• [Exercise goal]: Would you set down the whole listing again exactly as it appears?

• [Provided entries]:
---*---

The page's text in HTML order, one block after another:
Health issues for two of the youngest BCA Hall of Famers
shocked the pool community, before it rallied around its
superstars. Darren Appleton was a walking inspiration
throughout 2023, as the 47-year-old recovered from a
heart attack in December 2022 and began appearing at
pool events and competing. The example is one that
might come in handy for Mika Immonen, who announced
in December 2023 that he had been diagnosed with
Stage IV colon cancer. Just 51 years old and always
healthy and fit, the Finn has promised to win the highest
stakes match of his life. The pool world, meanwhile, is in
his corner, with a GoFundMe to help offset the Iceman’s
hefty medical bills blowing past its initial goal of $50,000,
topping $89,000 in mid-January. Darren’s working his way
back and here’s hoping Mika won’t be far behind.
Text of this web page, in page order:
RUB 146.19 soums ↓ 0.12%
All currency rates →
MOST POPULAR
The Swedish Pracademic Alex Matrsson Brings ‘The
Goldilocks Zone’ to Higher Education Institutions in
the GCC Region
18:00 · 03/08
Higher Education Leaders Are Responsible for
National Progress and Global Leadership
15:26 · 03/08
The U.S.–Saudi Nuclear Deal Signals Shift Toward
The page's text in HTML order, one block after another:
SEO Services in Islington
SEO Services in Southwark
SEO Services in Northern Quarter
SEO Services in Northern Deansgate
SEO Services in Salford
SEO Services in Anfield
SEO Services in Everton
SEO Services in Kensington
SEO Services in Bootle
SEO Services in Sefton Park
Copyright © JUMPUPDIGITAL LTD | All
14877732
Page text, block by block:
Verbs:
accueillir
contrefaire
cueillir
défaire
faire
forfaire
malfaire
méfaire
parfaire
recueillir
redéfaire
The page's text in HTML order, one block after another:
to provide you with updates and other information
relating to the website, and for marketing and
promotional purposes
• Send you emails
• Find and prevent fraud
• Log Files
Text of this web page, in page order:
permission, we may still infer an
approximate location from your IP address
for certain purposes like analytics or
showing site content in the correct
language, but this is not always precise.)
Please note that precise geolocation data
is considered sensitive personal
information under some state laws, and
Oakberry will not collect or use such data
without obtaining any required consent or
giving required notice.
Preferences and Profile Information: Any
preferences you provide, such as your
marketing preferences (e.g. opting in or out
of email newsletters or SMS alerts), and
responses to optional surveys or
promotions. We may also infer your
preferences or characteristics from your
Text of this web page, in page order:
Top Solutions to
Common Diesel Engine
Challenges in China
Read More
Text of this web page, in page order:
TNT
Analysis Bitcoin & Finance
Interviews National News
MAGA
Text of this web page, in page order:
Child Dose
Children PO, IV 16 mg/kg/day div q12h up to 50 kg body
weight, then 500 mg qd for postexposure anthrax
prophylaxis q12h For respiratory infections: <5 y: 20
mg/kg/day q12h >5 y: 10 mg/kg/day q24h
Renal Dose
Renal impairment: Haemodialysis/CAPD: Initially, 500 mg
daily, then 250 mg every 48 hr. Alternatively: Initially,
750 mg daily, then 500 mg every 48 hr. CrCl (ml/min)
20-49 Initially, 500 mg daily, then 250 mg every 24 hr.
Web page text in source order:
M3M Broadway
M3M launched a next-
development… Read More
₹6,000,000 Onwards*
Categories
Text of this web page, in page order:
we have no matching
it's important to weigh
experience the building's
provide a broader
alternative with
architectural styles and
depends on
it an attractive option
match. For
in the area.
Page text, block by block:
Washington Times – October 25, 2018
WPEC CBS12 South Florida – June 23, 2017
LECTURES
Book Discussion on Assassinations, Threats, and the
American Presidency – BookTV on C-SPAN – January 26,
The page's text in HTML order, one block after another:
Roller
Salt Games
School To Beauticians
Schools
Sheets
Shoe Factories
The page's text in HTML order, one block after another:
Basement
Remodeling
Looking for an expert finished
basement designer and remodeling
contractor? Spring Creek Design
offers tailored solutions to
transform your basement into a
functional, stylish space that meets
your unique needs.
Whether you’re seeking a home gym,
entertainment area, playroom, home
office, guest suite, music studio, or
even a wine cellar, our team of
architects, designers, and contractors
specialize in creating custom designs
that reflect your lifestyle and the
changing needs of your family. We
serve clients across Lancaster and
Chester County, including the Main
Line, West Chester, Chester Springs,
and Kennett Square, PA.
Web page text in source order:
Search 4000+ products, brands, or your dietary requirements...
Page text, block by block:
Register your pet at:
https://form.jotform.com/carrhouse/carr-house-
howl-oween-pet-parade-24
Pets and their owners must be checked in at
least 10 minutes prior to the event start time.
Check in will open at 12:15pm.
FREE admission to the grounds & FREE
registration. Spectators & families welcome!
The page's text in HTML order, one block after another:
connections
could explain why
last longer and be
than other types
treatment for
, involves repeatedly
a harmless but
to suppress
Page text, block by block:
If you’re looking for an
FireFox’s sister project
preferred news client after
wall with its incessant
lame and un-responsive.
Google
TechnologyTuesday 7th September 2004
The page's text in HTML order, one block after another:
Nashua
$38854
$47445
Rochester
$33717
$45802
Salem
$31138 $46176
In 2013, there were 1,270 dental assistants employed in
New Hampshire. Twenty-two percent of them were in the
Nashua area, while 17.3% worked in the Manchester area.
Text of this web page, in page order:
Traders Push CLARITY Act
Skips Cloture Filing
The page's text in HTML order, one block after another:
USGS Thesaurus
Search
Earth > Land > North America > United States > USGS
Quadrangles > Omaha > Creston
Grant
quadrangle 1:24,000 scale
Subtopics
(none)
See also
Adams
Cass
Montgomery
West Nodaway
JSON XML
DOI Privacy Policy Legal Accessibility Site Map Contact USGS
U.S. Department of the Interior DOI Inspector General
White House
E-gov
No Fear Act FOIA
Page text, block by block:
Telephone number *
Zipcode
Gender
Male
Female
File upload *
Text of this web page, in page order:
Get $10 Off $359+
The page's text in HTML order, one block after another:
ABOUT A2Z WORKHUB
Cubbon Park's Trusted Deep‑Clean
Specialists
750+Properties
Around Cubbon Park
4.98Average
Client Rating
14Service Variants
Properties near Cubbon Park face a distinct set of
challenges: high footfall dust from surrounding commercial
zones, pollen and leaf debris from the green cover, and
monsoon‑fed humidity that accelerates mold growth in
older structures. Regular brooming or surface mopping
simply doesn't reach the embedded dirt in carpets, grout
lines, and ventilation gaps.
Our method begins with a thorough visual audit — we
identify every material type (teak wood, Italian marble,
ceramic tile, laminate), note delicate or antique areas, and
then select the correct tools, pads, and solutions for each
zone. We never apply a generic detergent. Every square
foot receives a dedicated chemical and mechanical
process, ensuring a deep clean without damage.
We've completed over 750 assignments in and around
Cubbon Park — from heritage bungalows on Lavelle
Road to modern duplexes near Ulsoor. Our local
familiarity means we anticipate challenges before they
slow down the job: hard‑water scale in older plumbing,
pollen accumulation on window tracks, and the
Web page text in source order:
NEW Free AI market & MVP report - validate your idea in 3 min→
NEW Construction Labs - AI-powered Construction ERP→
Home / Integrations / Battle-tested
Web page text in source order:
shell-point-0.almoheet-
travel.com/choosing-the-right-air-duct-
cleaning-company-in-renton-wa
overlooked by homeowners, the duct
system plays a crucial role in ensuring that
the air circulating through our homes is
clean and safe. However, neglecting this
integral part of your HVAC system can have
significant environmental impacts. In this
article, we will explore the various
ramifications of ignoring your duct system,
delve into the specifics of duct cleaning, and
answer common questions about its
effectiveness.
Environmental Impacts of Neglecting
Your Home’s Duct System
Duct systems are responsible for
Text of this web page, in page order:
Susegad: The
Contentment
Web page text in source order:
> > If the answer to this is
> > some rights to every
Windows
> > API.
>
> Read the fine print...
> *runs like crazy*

---*---

• [Your solution]:
The page's text in HTML order, one block after another:
Health issues for two of the youngest BCA Hall of Famers
shocked the pool community, before it rallied around its
superstars. Darren Appleton was a walking inspiration
throughout 2023, as the 47-year-old recovered from a
heart attack in December 2022 and began appearing at
pool events and competing. The example is one that
might come in handy for Mika Immonen, who announced
in December 2023 that he had been diagnosed with
Stage IV colon cancer. Just 51 years old and always
healthy and fit, the Finn has promised to win the highest
stakes match of his life. The pool world, meanwhile, is in
his corner, with a GoFundMe to help offset the Iceman’s
hefty medical bills blowing past its initial goal of $50,000,
topping $89,000 in mid-January. Darren’s working his way
back and here’s hoping Mika won’t be far behind.
Text of this web page, in page order:
RUB 146.19 soums ↓ 0.12%
All currency rates →
MOST POPULAR
The Swedish Pracademic Alex Matrsson Brings ‘The
Goldilocks Zone’ to Higher Education Institutions in
the GCC Region
18:00 · 03/08
Higher Education Leaders Are Responsible for
National Progress and Global Leadership
15:26 · 03/08
The U.S.–Saudi Nuclear Deal Signals Shift Toward
The page's text in HTML order, one block after another:
SEO Services in Islington
SEO Services in Southwark
SEO Services in Northern Quarter
SEO Services in Northern Deansgate
SEO Services in Salford
SEO Services in Anfield
SEO Services in Everton
SEO Services in Kensington
SEO Services in Bootle
SEO Services in Sefton Park
Copyright © JUMPUPDIGITAL LTD | All
14877732
Page text, block by block:
Verbs:
accueillir
contrefaire
cueillir
défaire
faire
forfaire
malfaire
méfaire
parfaire
recueillir
redéfaire
The page's text in HTML order, one block after another:
to provide you with updates and other information
relating to the website, and for marketing and
promotional purposes
• Send you emails
• Find and prevent fraud
• Log Files
Text of this web page, in page order:
permission, we may still infer an
approximate location from your IP address
for certain purposes like analytics or
showing site content in the correct
language, but this is not always precise.)
Please note that precise geolocation data
is considered sensitive personal
information under some state laws, and
Oakberry will not collect or use such data
without obtaining any required consent or
giving required notice.
Preferences and Profile Information: Any
preferences you provide, such as your
marketing preferences (e.g. opting in or out
of email newsletters or SMS alerts), and
responses to optional surveys or
promotions. We may also infer your
preferences or characteristics from your
Text of this web page, in page order:
Top Solutions to
Common Diesel Engine
Challenges in China
Read More
Text of this web page, in page order:
TNT
Analysis Bitcoin & Finance
Interviews National News
MAGA
Text of this web page, in page order:
Child Dose
Children PO, IV 16 mg/kg/day div q12h up to 50 kg body
weight, then 500 mg qd for postexposure anthrax
prophylaxis q12h For respiratory infections: <5 y: 20
mg/kg/day q12h >5 y: 10 mg/kg/day q24h
Renal Dose
Renal impairment: Haemodialysis/CAPD: Initially, 500 mg
daily, then 250 mg every 48 hr. Alternatively: Initially,
750 mg daily, then 500 mg every 48 hr. CrCl (ml/min)
20-49 Initially, 500 mg daily, then 250 mg every 24 hr.
Web page text in source order:
M3M Broadway
M3M launched a next-
development… Read More
₹6,000,000 Onwards*
Categories
Text of this web page, in page order:
we have no matching
it's important to weigh
experience the building's
provide a broader
alternative with
architectural styles and
depends on
it an attractive option
match. For
in the area.
Page text, block by block:
Washington Times – October 25, 2018
WPEC CBS12 South Florida – June 23, 2017
LECTURES
Book Discussion on Assassinations, Threats, and the
American Presidency – BookTV on C-SPAN – January 26,
The page's text in HTML order, one block after another:
Roller
Salt Games
School To Beauticians
Schools
Sheets
Shoe Factories
The page's text in HTML order, one block after another:
Basement
Remodeling
Looking for an expert finished
basement designer and remodeling
contractor? Spring Creek Design
offers tailored solutions to
transform your basement into a
functional, stylish space that meets
your unique needs.
Whether you’re seeking a home gym,
entertainment area, playroom, home
office, guest suite, music studio, or
even a wine cellar, our team of
architects, designers, and contractors
specialize in creating custom designs
that reflect your lifestyle and the
changing needs of your family. We
serve clients across Lancaster and
Chester County, including the Main
Line, West Chester, Chester Springs,
and Kennett Square, PA.
Web page text in source order:
Search 4000+ products, brands, or your dietary requirements...
Page text, block by block:
Register your pet at:
https://form.jotform.com/carrhouse/carr-house-
howl-oween-pet-parade-24
Pets and their owners must be checked in at
least 10 minutes prior to the event start time.
Check in will open at 12:15pm.
FREE admission to the grounds & FREE
registration. Spectators & families welcome!
The page's text in HTML order, one block after another:
connections
could explain why
last longer and be
than other types
treatment for
, involves repeatedly
a harmless but
to suppress
Page text, block by block:
If you’re looking for an
FireFox’s sister project
preferred news client after
wall with its incessant
lame and un-responsive.
Google
TechnologyTuesday 7th September 2004
The page's text in HTML order, one block after another:
Nashua
$38854
$47445
Rochester
$33717
$45802
Salem
$31138 $46176
In 2013, there were 1,270 dental assistants employed in
New Hampshire. Twenty-two percent of them were in the
Nashua area, while 17.3% worked in the Manchester area.
Text of this web page, in page order:
Traders Push CLARITY Act
Skips Cloture Filing
The page's text in HTML order, one block after another:
USGS Thesaurus
Search
Earth > Land > North America > United States > USGS
Quadrangles > Omaha > Creston
Grant
quadrangle 1:24,000 scale
Subtopics
(none)
See also
Adams
Cass
Montgomery
West Nodaway
JSON XML
DOI Privacy Policy Legal Accessibility Site Map Contact USGS
U.S. Department of the Interior DOI Inspector General
White House
E-gov
No Fear Act FOIA
Page text, block by block:
Telephone number *
Zipcode
Gender
Male
Female
File upload *
Text of this web page, in page order:
Get $10 Off $359+
The page's text in HTML order, one block after another:
ABOUT A2Z WORKHUB
Cubbon Park's Trusted Deep‑Clean
Specialists
750+Properties
Around Cubbon Park
4.98Average
Client Rating
14Service Variants
Properties near Cubbon Park face a distinct set of
challenges: high footfall dust from surrounding commercial
zones, pollen and leaf debris from the green cover, and
monsoon‑fed humidity that accelerates mold growth in
older structures. Regular brooming or surface mopping
simply doesn't reach the embedded dirt in carpets, grout
lines, and ventilation gaps.
Our method begins with a thorough visual audit — we
identify every material type (teak wood, Italian marble,
ceramic tile, laminate), note delicate or antique areas, and
then select the correct tools, pads, and solutions for each
zone. We never apply a generic detergent. Every square
foot receives a dedicated chemical and mechanical
process, ensuring a deep clean without damage.
We've completed over 750 assignments in and around
Cubbon Park — from heritage bungalows on Lavelle
Road to modern duplexes near Ulsoor. Our local
familiarity means we anticipate challenges before they
slow down the job: hard‑water scale in older plumbing,
pollen accumulation on window tracks, and the
Web page text in source order:
NEW Free AI market & MVP report - validate your idea in 3 min→
NEW Construction Labs - AI-powered Construction ERP→
Home / Integrations / Battle-tested
Web page text in source order:
shell-point-0.almoheet-
travel.com/choosing-the-right-air-duct-
cleaning-company-in-renton-wa
overlooked by homeowners, the duct
system plays a crucial role in ensuring that
the air circulating through our homes is
clean and safe. However, neglecting this
integral part of your HVAC system can have
significant environmental impacts. In this
article, we will explore the various
ramifications of ignoring your duct system,
delve into the specifics of duct cleaning, and
answer common questions about its
effectiveness.
Environmental Impacts of Neglecting
Your Home’s Duct System
Duct systems are responsible for
Text of this web page, in page order:
Susegad: The
Contentment
Web page text in source order:
> > If the answer to this is
> > some rights to every
Windows
> > API.
>
> Read the fine print...
> *runs like crazy*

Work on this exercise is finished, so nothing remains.